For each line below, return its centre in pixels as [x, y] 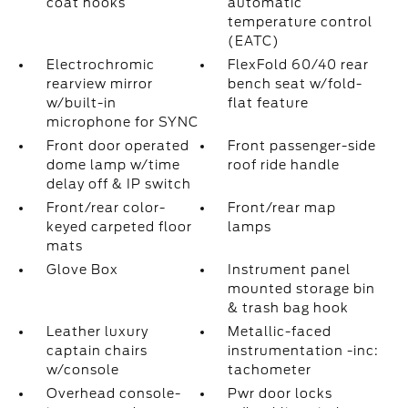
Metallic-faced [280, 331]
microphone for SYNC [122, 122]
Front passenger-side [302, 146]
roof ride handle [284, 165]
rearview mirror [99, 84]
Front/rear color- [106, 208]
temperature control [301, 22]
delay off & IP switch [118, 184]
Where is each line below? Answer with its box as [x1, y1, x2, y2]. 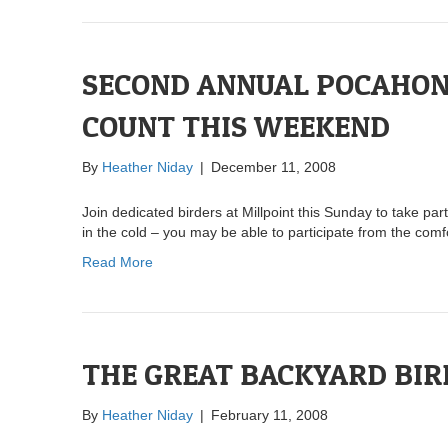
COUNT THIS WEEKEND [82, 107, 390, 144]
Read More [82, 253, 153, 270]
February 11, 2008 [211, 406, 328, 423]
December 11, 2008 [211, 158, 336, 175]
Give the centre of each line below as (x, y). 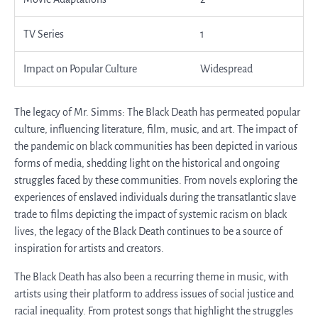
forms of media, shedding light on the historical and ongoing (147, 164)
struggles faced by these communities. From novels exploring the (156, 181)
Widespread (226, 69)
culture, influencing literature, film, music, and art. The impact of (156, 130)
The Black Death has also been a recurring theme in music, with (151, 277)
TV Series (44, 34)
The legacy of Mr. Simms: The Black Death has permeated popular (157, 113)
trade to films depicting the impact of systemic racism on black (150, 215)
+-------+
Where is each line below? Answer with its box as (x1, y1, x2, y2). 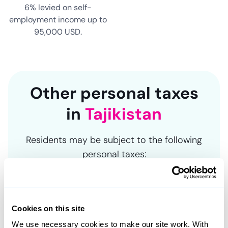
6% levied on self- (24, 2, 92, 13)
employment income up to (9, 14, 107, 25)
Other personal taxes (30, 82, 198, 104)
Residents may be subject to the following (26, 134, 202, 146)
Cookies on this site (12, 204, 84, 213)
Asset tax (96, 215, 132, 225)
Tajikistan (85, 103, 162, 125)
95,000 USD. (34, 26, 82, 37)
+-------+
• [ASSIGNMENT]
Starting at the line above with "Read More [82, 253, 153, 270]", output every line exactly up to and including the line with "forms of media, shedding", but none of the pictures.

• [SOLUTION BELOW]
Read More [82, 253, 153, 270]
February 11, 2008 [211, 406, 328, 423]
December 11, 2008 [211, 158, 336, 175]
Give the centre of each line below as (x, y). 
forms of media, shedding light on the historical and ongoing (147, 164)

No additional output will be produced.